BMI was a predictor of blood viscosity, likely due to its correlation with plasma viscosity and red blood cell aggregation.35 In a study carried out by Irace et al., plasma viscosity was directly associated with LDL cholesterol and inversely associated with HDL cholesterol, whereas triglycerides did not seem to have important effects unless values were greater than 400 mg/dL. However, the contribution of LDL and HDL cholesterol to plasma viscosity seems quite limited.36 These recent data suggest that both BMI and abdominal adiposity induce hyper-viscosity, whereas the effect of cholesterol and triglycerides is limited. Thus, the effect of hyperviscosity on MPV, RDW, and PDW in OSA patients is more complex then estimated previously. However, this could have affected the comparison between our OSA patients and controls. Because BMI did not change significantly in the study group after therapy, this could not explain the change in blood parameters; therefore, further studies on this subject are needed.
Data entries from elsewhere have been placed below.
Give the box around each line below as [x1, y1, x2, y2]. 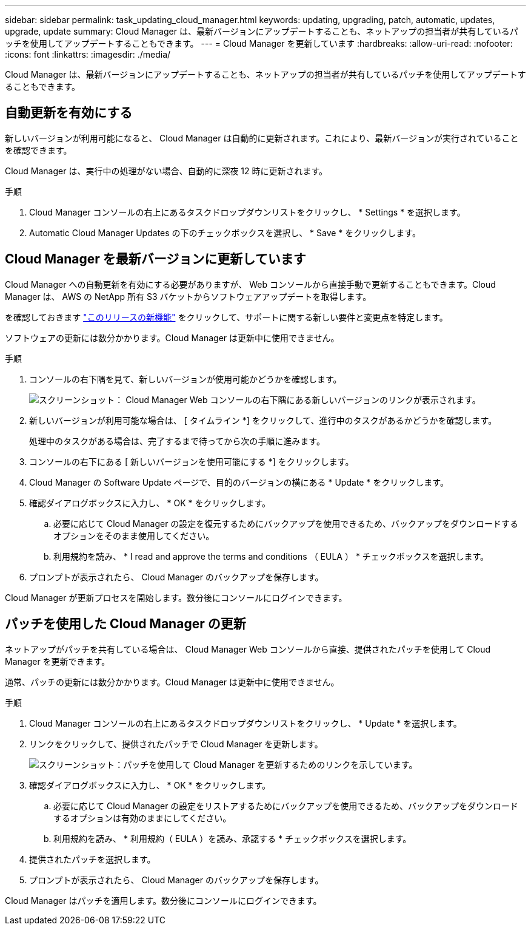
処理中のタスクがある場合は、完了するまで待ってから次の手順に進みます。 [29, 435, 325, 446]
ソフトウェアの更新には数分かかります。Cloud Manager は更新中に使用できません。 [5, 332, 339, 343]
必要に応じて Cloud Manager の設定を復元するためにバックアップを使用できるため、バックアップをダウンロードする [53, 518, 519, 529]
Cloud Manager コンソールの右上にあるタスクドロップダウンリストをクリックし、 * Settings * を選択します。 [29, 206, 466, 217]
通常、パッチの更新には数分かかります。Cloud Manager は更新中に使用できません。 [5, 676, 339, 687]
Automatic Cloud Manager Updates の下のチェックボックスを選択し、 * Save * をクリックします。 [29, 227, 421, 238]
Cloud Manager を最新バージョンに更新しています [5, 251, 306, 267]
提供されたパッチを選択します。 [29, 854, 156, 864]
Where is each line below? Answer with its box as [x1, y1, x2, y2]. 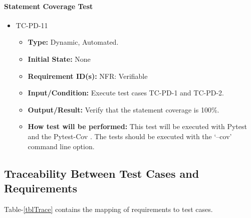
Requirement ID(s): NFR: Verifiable [28, 70, 148, 81]
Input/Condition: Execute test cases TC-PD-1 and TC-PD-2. [28, 87, 224, 98]
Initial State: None [28, 53, 91, 64]
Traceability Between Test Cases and [4, 165, 199, 181]
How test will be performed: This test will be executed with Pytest [28, 121, 247, 132]
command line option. [28, 141, 95, 151]
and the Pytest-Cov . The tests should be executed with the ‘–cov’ [28, 131, 232, 141]
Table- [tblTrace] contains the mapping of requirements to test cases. [4, 203, 213, 214]
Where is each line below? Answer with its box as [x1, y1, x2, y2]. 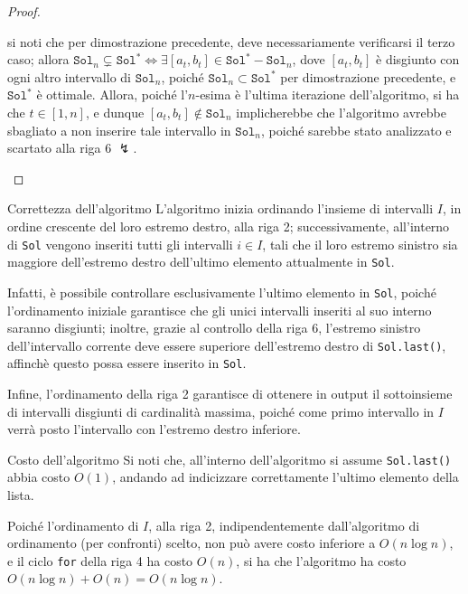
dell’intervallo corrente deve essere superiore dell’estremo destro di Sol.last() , [7, 335, 446, 354]
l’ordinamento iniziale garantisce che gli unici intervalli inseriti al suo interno [7, 300, 432, 319]
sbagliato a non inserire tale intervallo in [7, 120, 231, 139]
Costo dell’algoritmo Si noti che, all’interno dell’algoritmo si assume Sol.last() [7, 449, 452, 468]
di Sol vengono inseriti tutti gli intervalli [7, 234, 233, 253]
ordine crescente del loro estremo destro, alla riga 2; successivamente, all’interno [7, 216, 450, 235]
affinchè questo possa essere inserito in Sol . [7, 354, 247, 372]
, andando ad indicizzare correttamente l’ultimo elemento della [112, 467, 459, 486]
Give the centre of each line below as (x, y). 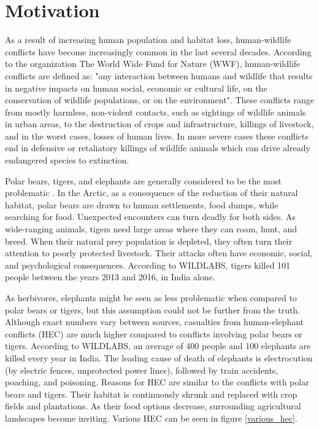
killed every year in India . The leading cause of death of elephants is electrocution (159, 357)
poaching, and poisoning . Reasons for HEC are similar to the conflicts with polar (157, 382)
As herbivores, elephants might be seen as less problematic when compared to (151, 297)
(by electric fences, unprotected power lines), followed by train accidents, (142, 370)
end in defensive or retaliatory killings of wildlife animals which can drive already (158, 148)
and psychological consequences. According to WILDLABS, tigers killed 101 (148, 265)
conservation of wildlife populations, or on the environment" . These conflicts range (159, 100)
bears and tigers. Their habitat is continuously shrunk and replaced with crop (151, 394)
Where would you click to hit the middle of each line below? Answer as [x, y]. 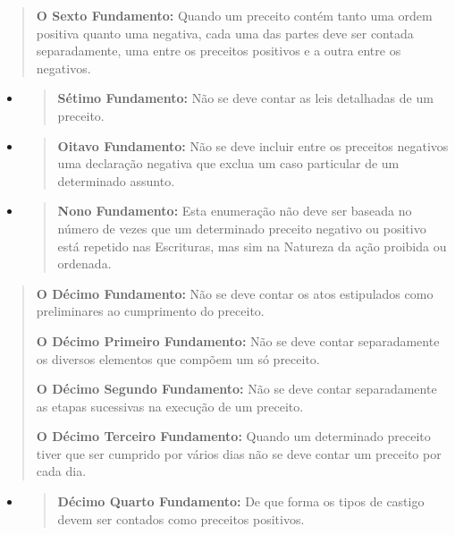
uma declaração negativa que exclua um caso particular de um [228, 163]
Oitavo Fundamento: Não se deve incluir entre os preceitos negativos [253, 145]
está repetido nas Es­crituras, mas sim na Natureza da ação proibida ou [252, 246]
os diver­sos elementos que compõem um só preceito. [178, 358]
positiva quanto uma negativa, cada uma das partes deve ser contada [225, 33]
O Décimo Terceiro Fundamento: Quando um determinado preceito [233, 436]
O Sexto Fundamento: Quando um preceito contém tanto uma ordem [234, 15]
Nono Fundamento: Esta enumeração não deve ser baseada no [235, 211]
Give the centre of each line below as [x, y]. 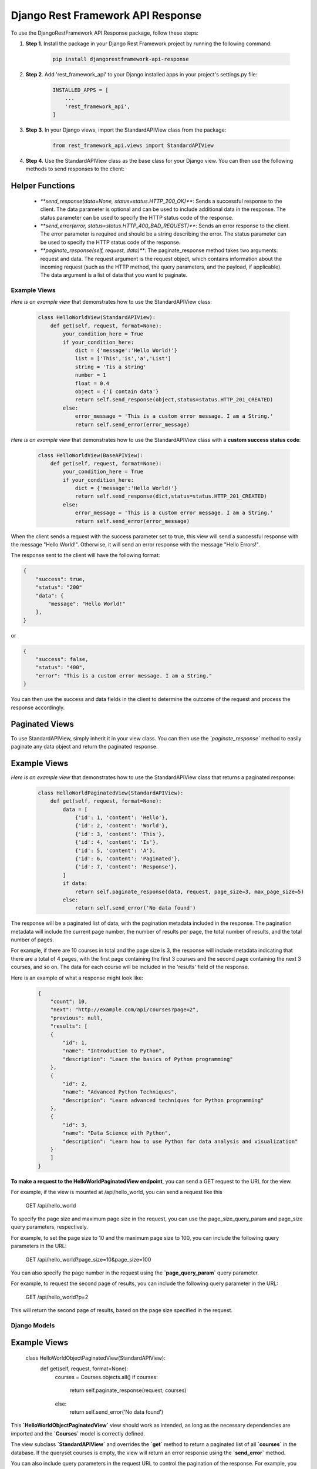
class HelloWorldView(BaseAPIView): [91, 455]
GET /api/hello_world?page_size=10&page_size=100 [88, 1259]
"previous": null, [77, 1018]
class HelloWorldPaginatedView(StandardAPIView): [111, 793]
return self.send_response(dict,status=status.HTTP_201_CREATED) [171, 496]
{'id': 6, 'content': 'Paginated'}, [128, 858]
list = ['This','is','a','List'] [123, 359]
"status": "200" [59, 587]
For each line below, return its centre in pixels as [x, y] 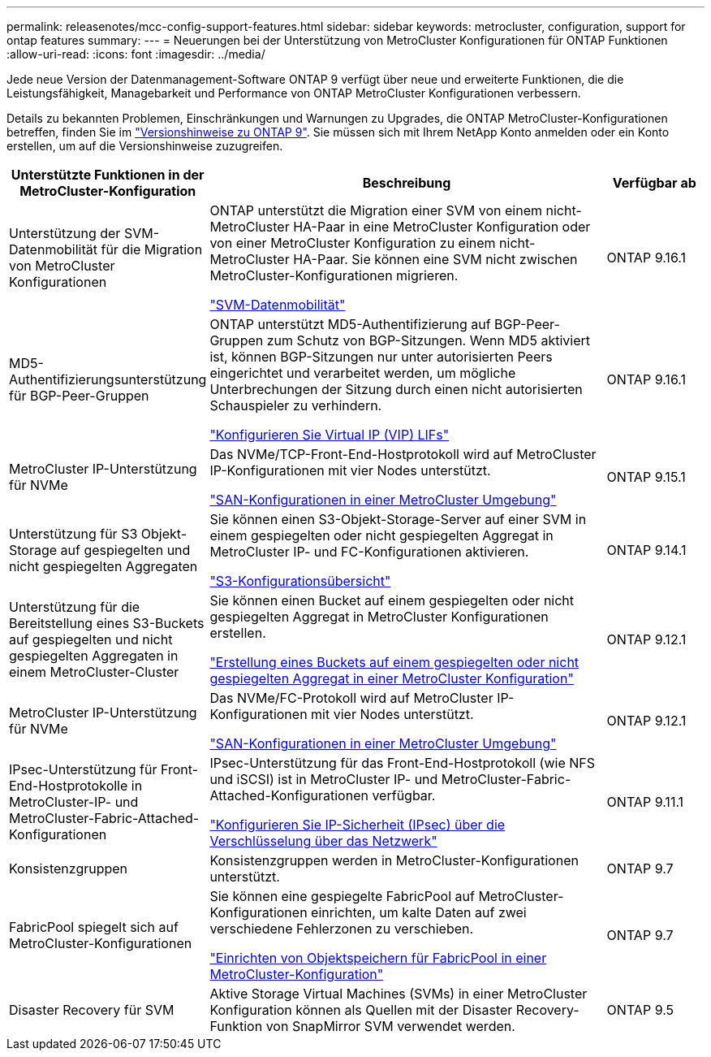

An increase in blood viscosity in OSA patients and a decrease following CPAP treatment was demonstrated in previous studies.37,38 The relationship between MPV and blood viscosity and the decrease in both MPV and blood viscosity values with CPAP treatment may influence protection against the cardiovascular complications that can develop in association with OSAS.39
This study was designed to show the effect of CPAP treatment on MPV, RDW, and PDW, which are significantly different in severe OSA patients. It was reported in an earlier study that subjects with poor adherence most frequently overestimate their CPAP use time.40 Thus, instead of relying on patient reports of usage, we used card data from the device as an objective measure of adherence to the therapy, and more than 4 hours use/night for at least 5 days/week was accepted as compliance with the therapy.40
A limitation of our study was the small sample size. Another limitation is that cases compliant with CPAP treatment were not compared with those who were not compliant. In addition, our study design was unable to explain the increase in RDW and PDW values observed after CPAP treatment. Unlike those in the study of Varol et al., our patients used fixed-level, not auto-CPAP therapy.
We demonstrated that 6 months of CPAP therapy significantly lowered MPV values but increased RDW and PDW in patients with severe OSA. Our results suggest that OSA may lead to platelet changes and that CPAP treatment may lower the MPV. This result shows that a reduction in the MPV is a measure of the cardioprotective effect of CPAP in patients with OSAS. CPAP treatment should be investigated further in terms of its hematologic effects and potential implications.
This was not an industry supported study. The study took place in Yedikule Chest Disease and Thoracic Surgery Training and Research Hospital, Sleep Laboratory, Istanbul, Turkey. The authors have indicated no financial conflicts of interest.